To become a validator in Ethereum 2.0, you need to send at least 32 ETH per staking contract to the Beacon Chain, a ledger of accounts that maintains and coordinates a network of participants. It does not process transactions and does not interact with smart contracts. Validators are active participants in the network that verify transactions and mine new token blocks in the network. A validator can work alone or through a pool (e.g., Lido, Rocket Pool).

Current investors will become validators after the Ethereum core network is upgraded. They will receive a reward in ETH depending on how much they sent in staking and how long they participated in validating transactions on the network.

Despite the potential benefit, investors who have deposited coins to work with the validator are in significant disadvantage due to the drop in ETH and are unable to withdraw funds from the protocol before the main Merge upgrade.

In a report published on July 6, Glassnode analyzed the total number of ETH sent to staking, the change in the number of new deposits per day, as well as the average ETH purchase price and the potential loss of investors.

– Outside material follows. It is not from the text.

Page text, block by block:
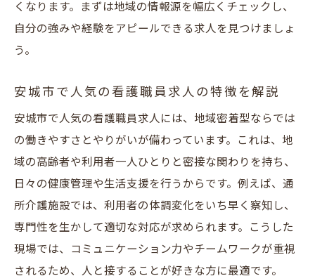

There has been a steady influx of coins from investors wishing to become validators since the developers launched the Beacon network in November 2020. The total number of ETH blocked has now reached 12,98 million, representing more than 10,9% of the circulating supply. 62% of this amount was sent before the asset's November 2021 all-time high (ATH) price, and the remaining 38% was sent afterwards. At the November ATH, when ETH was worth $4819, the total value of staked deposits reached $39,7 billion, corresponding to 263 918 network validators. After ATH, however, the value fell by $25,65 billion. Despite the market drop, investors sent about 5 million more ETH to staking, and the number of validators increased to 406 047 units.

Source: Glassnode.com

When ETH prices fell below the 2018 ATH level, Ethereum 2.0 deposits slowed noticeably. During 2020 and 2021, there were typically 500 to 1 000 new deposits of 32 ETH each day. Currently, the average number of deposits has dropped to 122 per day.

Source: Glassnode.com

Since deposits cannot yet be withdrawn, we can calculate the average value of ETH 2.0 at the time of deposit (the so-called realization price). To do this, the sum of all ETH deposits multiplied by the ETH price at the time of deposit must be divided by the total amount of ETH in staking.

Source: Glassnode.com

With the resulting realization price of $2390 per ETH and an ETH rate of $1060 as of July 6, most investors who bet on Ethereum 2.0 have an average loss of 55%. If you compare that to the realized price for the amount of ETH that investors have deposited all along, the losses are 36%. The conclusion from this is that all Ethereum 2.0 deposits making profits were made back in January 2021, when ETH was worth less than $1000. That is, only 17% of the total number of deposits are profitable.

Source: Glassnode.com

Another reason for the slowdown in deposits could have been the low yield of ETH 2.0, which is decreasing due to the growth of new coins in staking. As of today, it is only 4,2% according to the staking platform EverStake.

It can be concluded that investors who used liquid derivatives such as Lido (stETH), with the ability to sell them on exchanges, were probably better at hedging downside risk. This explains the high demand for derivatives, along with the ability to use as collateral in DeFi applications.